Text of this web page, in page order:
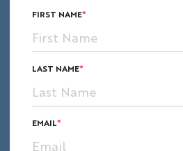
FIRST NAME
LAST NAME
EMAIL
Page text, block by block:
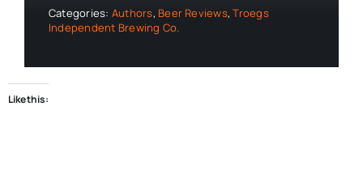
Categories: Authors, Beer Reviews,Troegs
Independent Brewing Co.
Like this:
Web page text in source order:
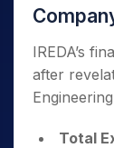
IREDA’s
after
Total
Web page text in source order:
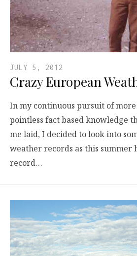
JULY 5, 2012
Crazy European
In my continuous pursuit of
pointless fact based knowledge
me laid, I decided to look into
weather records as this summer
record…
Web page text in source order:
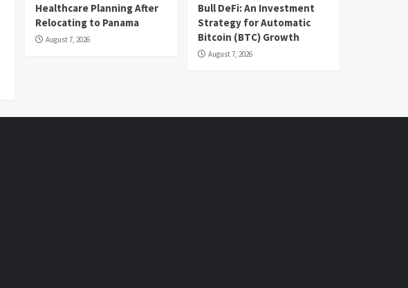
Healthcare Planning After
Relocating to Panama
August 7, 2026
Bull DeFi: An Investment
Strategy for Automatic
Bitcoin (BTC) Growth
August 7, 2026
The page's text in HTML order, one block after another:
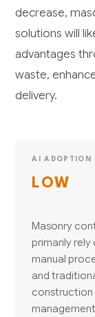
decrease,
solutions will
advantages
waste,
delivery.
AI ADOPTION
LOW
Masonry
primarily rely
manual
and
construction
management
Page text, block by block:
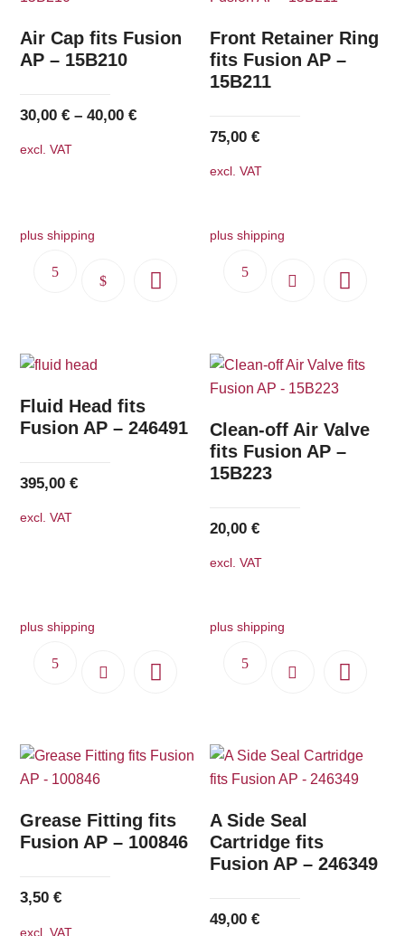
Air Cap fits Fusion
AP – 15B210
30,00€ –40,00€
excl. VAT
plus shipping
This
The
options
Front Retainer Ring
fits Fusion AP –
15B211
75,00€
excl. VAT
plus shipping
Fluid Head fits
Fusion AP – 246491
395,00€
excl. VAT
plus shipping
Clean-off Air Valve
fits Fusion AP –
15B223
20,00€
excl. VAT
plus shipping
Grease Fitting fits
Fusion AP – 100846
3,50€
excl. VAT
A Side Seal
Cartridge fits
Fusion AP – 246349
49,00€
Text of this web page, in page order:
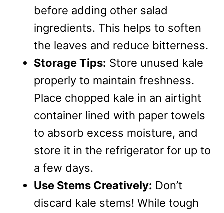
before adding other salad
ingredients. This helps to soften
the leaves and reduce bitterness.
Storage Tips: Store unused kale
properly to maintain freshness.
Place chopped kale in an airtight
container lined with paper towels
to absorb excess moisture, and
store it in the refrigerator for up to
a few days.
Use Stems Creatively: Don’t
discard kale stems! While tough
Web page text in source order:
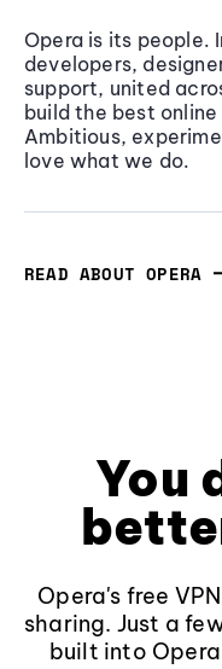
Opera is its people.
developers,
support, united
build the best
Ambitious,
love what we do.
READ ABOUT OPERA
You
Opera's free
sharing. Just a
built into
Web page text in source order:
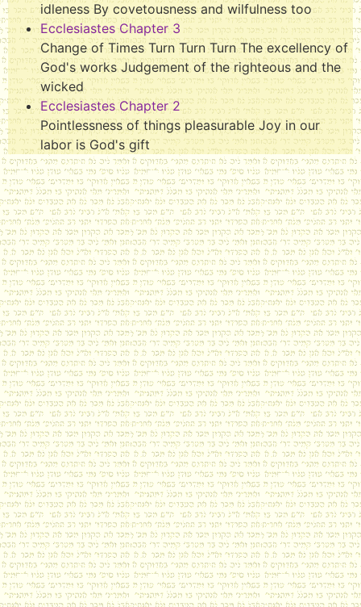
idleness By covetousness and wilfulness too
Ecclesiastes Chapter 3
Change of Times Turn Turn Turn The excellency of
God's works Judgement of the righteous and the
wicked
Ecclesiastes Chapter 2
Pointlessness of things pleasurable Joy in our
labor is God's gift
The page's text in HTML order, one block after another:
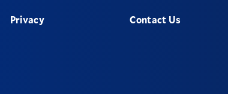
Privacy Contact Us
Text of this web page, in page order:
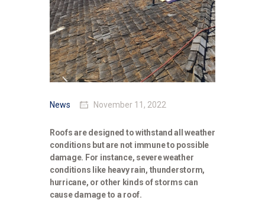
News November 11, 2022
Roofs are designed to withstand all weather
conditions but are not immune to possible
damage. For instance, severe weather
conditions like heavy rain, thunderstorm,
hurricane, or other kinds of storms can
cause damage to a roof.
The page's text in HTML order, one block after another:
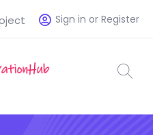
Sign in or Register
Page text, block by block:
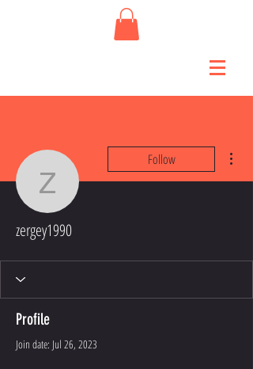
zergey1990
Follow
zergey1990
Profile
Join date: Jul 26, 2023

——

» **ASSIGNMENT**: Output everything in the material exactly. Pictures stay out of it.

» **RESPONSE TO THE TASK**:
Text of this web page, in page order:
FIRST NAME
LAST NAME
EMAIL
Page text, block by block:
Categories: Authors, Beer Reviews,Troegs
Independent Brewing Co.
Like this:
Web page text in source order:
IREDA’s
after
Total
Web page text in source order:
JULY 5, 2012
Crazy European
In my continuous pursuit of
pointless fact based knowledge
me laid, I decided to look into
weather records as this summer
record…
Web page text in source order:
Healthcare Planning After
Relocating to Panama
August 7, 2026
Bull DeFi: An Investment
Strategy for Automatic
Bitcoin (BTC) Growth
August 7, 2026
The page's text in HTML order, one block after another:
decrease,
solutions will
advantages
waste,
delivery.
AI ADOPTION
LOW
Masonry
primarily rely
manual
and
construction
management
Page text, block by block:
Air Cap fits Fusion
AP – 15B210
30,00€ –40,00€
excl. VAT
plus shipping
This
The
options
Front Retainer Ring
fits Fusion AP –
15B211
75,00€
excl. VAT
plus shipping
Fluid Head fits
Fusion AP – 246491
395,00€
excl. VAT
plus shipping
Clean-off Air Valve
fits Fusion AP –
15B223
20,00€
excl. VAT
plus shipping
Grease Fitting fits
Fusion AP – 100846
3,50€
excl. VAT
A Side Seal
Cartridge fits
Fusion AP – 246349
49,00€
Text of this web page, in page order:
before adding other salad
ingredients. This helps to soften
the leaves and reduce bitterness.
Storage Tips: Store unused kale
properly to maintain freshness.
Place chopped kale in an airtight
container lined with paper towels
to absorb excess moisture, and
store it in the refrigerator for up to
a few days.
Use Stems Creatively: Don’t
discard kale stems! While tough
Web page text in source order:
Opera is its people.
developers,
support, united
build the best
Ambitious,
love what we do.
READ ABOUT OPERA
You
Opera's free
sharing. Just a
built into
Web page text in source order:
idleness By covetousness and wilfulness too
Ecclesiastes Chapter 3
Change of Times Turn Turn Turn The excellency of
God's works Judgement of the righteous and the
wicked
Ecclesiastes Chapter 2
Pointlessness of things pleasurable Joy in our
labor is God's gift
The page's text in HTML order, one block after another:
Privacy Contact Us
Text of this web page, in page order:
News November 11, 2022
Roofs are designed to withstand all weather
conditions but are not immune to possible
damage. For instance, severe weather
conditions like heavy rain, thunderstorm,
hurricane, or other kinds of storms can
cause damage to a roof.
The page's text in HTML order, one block after another:
Sign in or Register
Page text, block by block:
zergey1990
Follow
zergey1990
Profile
Join date: Jul 26, 2023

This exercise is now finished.